Before accepting the job
- Ask what problem this company is solving and how big the addressable market is. How big does management want the company to grow, how long will it take to get there and how are they planning to do it? (remember, not every company wants to be a unicorn)
- Ask if they have been growing in revenue, customer acquisition, traffic, or other North Star metric lately. If so, why is that? Has this growth been organic and sustained, or have they burned cash to bring in customers even without proper product-market fit?
- Ask if they are profitable. If not, how does their runway look like? Have they received investment?
- Find out who the competitors are and what advantage the company has over them. Then, ask yourself: why are you considering joining them instead of one of their competitors?
Suppose some time has passed, and everything went well - you met amazing people, they helped you grow, you received equity and now the company is worth a lot more than when you joined. How can you capture financial value from this success?
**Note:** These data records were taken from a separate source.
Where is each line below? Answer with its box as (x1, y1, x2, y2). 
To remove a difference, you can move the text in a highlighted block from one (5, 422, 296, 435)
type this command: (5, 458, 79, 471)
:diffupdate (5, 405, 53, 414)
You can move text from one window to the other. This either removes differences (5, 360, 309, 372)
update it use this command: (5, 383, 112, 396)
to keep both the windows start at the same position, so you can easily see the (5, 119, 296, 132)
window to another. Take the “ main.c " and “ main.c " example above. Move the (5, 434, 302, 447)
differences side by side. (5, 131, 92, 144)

Enter liquidity. Liquidity is the ability to turn an asset into cash. If you’re being compensated with shares in a listed company, you don’t have to worry about liquidity - you can sell your shares as soon as they are vested (and over the lock-up period). However, when owning equity in a private company, you should consider ahead of time what your company’s exit strategy is going to be.
An IPO is probably the most prestigious and most longed-after exit strategy. Your company must reach a certain maturity point before it can file for an IPO and become public. After a lock-up period, you’ll be able to sell the shares you own in the company.
If your company’s exit strategy is an IPO, one thing to consider is the time it usually takes for this to happen since its foundation. This varies between companies and industries, but here are a couple of examples: for a software business, the median time between founding and exiting has been nine years. For e-commerces, it has been six years, and for hardware companies, eleven years.
Some companies have a buy-back policy for employees, in which you have the right to sell your stock back to the company upon leaving. Other companies operate in industries where it is common for bigger, publicly-traded companies to acquire smaller players, which could mean that your shares in the original company could be swapped for publicly-traded shares from the buyer company - and you’d get liquidity. However, it may also mean that you’ll have to wait for a second vesting period, especially for higher management positions. Mergers and acquisitions are the most common type of exit for private companies, so keep an eye on that.
Before accepting the job
- Ask what their exit strategy is. Then, consider how long this will take and if that time frame is aligned with your expectations.
- Find out if there have been acquisitions in this industry (and the size of those deals) to determine if that could be a path to liquidity.
All the items I lay out here won’t ever be simultaneously perfect. If the stars aligned and every aspect of a job offer was exceptional, you would probably not be reading this article to make such a no-brainer decision. However, in the real world you have to consider trade-offs and make choices. For example, maybe a company doesn’t offer you a lot of equity but has a solid liquidity proposition. Or perhaps it has a stellar team that makes up for a culture that is not super strong yet. Just keep in mind that the sooner you start thinking and acting purposefully towards growth, the greater your results will be.